Привет Сивому!*
Написан в марте 1974 года в больнице. Впервые опубликован в журнале «Наш современник» (1974, № 9), а затем в «Избранных произведениях» В. М. Шукшина. Переиздан дважды. Мотивы использованы в повести для театра «А поутру они проснулись…». Набросок к рассказу в рабочих тетрадях: «Очкарика, умного русского человека, избил „современный“ горилла».
Чужие*
Последний рассказ Шукшина. Написан в марте 1974 года в больнице. Впервые напечатан в журнале «Наш современник» (1974, № 9), затем в книге «Брат мой» (1975). Одно переиздание. Набросок к рассказу в рабочих тетрадях: «Про великого князя Алексея и дядю Емельяна, бывшего матроса. Богатырь. Лоцман. Не знает, куда девать силу.
1. Ругается с бабами, когда проплывает мимо баб, полощущих белье.
2. В месте на реке, где гуляет кто, кричит: „Кто украл хомуты!“ Эхо: „Ты! ты! ты!“ Он: „Не видал, а обвиняет“.
Ничего про себя не рассказывает. Пристает к учительнице.
Однажды дрался в деревне всю ночь, а когда у него перерубили канаты, которыми был причален плот, бежал за плотом 5 км. На все хватало силы».
Повести*
Повести В. М. Шукшина – явление, не вполне традиционное с точки зрения жанра и не совсем обычное на фоне творческой истории других шукшинских произведений.

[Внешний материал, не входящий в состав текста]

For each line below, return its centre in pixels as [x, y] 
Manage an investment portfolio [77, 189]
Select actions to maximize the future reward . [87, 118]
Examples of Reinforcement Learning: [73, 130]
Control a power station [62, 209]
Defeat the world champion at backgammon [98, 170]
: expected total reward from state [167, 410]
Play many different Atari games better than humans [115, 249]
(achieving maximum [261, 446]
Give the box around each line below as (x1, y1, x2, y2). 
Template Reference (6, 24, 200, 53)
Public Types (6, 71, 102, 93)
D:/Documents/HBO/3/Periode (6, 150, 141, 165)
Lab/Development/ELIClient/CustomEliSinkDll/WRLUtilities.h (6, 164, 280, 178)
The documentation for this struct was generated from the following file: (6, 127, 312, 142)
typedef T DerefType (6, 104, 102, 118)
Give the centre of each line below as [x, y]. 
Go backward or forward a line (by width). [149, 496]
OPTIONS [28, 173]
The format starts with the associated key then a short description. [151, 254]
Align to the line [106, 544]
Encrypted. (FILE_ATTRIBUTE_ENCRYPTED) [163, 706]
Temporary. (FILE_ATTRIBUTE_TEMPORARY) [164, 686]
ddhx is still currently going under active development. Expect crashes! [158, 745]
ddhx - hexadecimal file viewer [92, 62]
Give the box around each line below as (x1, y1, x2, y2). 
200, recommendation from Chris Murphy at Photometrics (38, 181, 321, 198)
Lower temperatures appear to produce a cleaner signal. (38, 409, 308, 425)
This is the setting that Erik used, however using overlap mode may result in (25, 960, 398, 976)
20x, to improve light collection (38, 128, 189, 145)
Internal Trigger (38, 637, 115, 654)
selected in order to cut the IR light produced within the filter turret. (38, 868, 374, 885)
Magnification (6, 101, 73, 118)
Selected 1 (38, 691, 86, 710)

Если рассказы В. М. Шукшина создавались и задумывались именно как произведения прозы, то повести становились произведениями прозы, задумывались же и создавались они в расчете на экранное или сценическое воплощение.

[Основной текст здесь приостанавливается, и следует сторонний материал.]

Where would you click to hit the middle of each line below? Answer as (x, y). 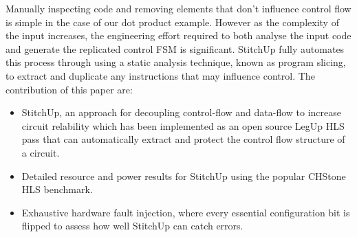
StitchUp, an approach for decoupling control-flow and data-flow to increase (182, 112)
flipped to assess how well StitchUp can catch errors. (132, 226)
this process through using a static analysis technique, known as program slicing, (176, 62)
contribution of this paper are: (69, 89)
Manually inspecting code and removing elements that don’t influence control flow (178, 8)
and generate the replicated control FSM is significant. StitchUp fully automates (175, 48)
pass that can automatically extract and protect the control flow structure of (183, 139)
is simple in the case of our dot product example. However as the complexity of (172, 22)
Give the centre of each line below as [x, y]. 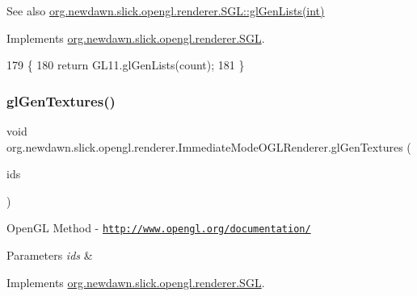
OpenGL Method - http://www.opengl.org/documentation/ [159, 228]
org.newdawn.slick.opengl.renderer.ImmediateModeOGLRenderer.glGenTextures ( [209, 146]
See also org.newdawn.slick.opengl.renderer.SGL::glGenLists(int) [166, 10]
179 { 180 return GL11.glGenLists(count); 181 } [126, 65]
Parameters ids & [50, 255]
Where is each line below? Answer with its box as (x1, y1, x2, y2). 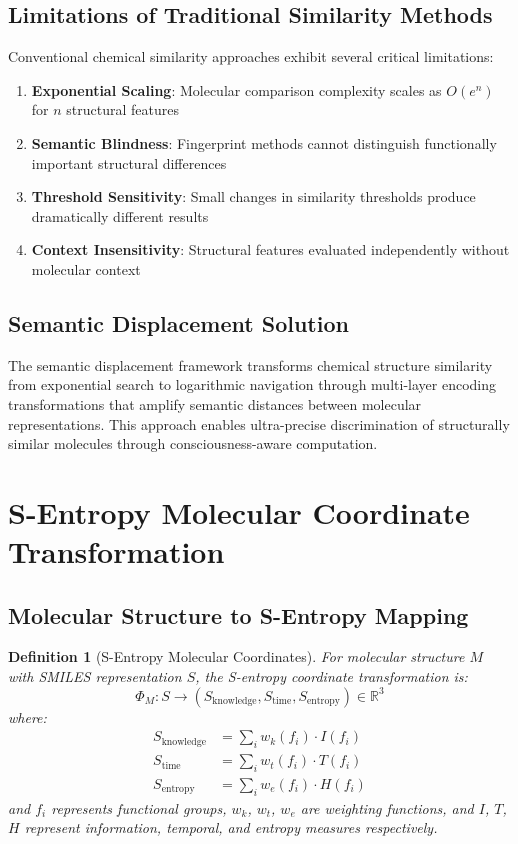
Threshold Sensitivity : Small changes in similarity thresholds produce (31, 186, 476, 207)
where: (8, 706, 47, 727)
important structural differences (31, 152, 227, 173)
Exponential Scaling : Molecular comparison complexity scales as (31, 79, 442, 100)
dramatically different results (31, 205, 209, 226)
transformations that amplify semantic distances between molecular (8, 393, 422, 414)
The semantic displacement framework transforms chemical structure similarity (8, 354, 493, 375)
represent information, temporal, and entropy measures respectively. (24, 817, 438, 838)

Повести В. М. Шукшина и по теме, и по стилю – плоть от плоти его рассказов, это важнейший элемент созданной им художественной картины мира, и это абсолютно органичный для него этап социального и психологического обобщения; крепко связанные с непосредственным опытом, повести выходят к широкой философской проблематике; художественная целостность большинства шукшинских повестей делает их явлениями большой русской прозы, хотя и рождаются эти явления на стыке с театром и кино и даже воспринимаются нередко как нечто, сравнительно с рассказами В. М. Шукшина, «вторичное». До некоторой степени этим объясняется и тот факт, что читательский резонанс повестей В. М. Шукшина первоначально заглушается резонансом зрительским, отклик на спектакли и особенно на кинофильмы превалирует над осмыслением прозаических, текстов. Однако собранные в книгах, поставленные в общий контекст все сильнее действующей на людей шукшинской «легенды», эти повести становятся сегодня заметным фактором в развитии современной прозы, они оказывают воздействие на литературный процесс и на читателя.
Точка зрения*
Повесть-сказка. Варианты подзаголовков, сохранившиеся в бумагах В. М. Шукшина: «Сказка для детей старше школьного возраста»; «фарсовое представление в 4 сценах»; «опыт современной сказки»; «опыт современной сценической сказки»; «опыт современной кинематографической сказки».
Замысел повести относится к середине 60-х годов и связан с замыслом одноименного фильма, о котором В. М. Шукшин, отвечая на вопрос корреспондента «Московской кинонедели» о ближайших творческих планах, рассказывал следующее:
«Свой новый фильм мне хотелось бы посвятить нравственным и философским проблемам наших дней. Я надеюсь осуществить эту постановку по собственному сценарию, который условно называется „Точка зрения“. Это будет современная сказка-притча.
Действие сценария происходит „в некотором царстве, в некотором государстве“, где живут два молодых человека – Пессимист и Оптимист. Один утверждает, что в жизни все плохо и неинтересно, нет хороших людей – их выдумывают писатели. Другой привык воспринимать жизнь через розовые очки, считает, что трудности и невзгоды преодолевать так же легко, как стометровку.
Не сумев разрешить спор, Пессимист и Оптимист обращаются за помощью к Мудрому человеку. Мудрец направляет молодых людей в дом девушки, которую вечером должны прийти сватать, и предлагает каждому по-своему описать все, что они там увидят.
О том, что увидели в чужом доме и как рассказали об этом Пессимист и Оптимист, – мой будущий фильм.
Воплощая свой замысел в сценарии, я поставил перед собой задачу показать вред и опасность двух крайностей – огульного очернительства жизни, беспросветного пессимизма и, с другой стороны, беспочвенного оптимизма, своеобразной „маниловщины“.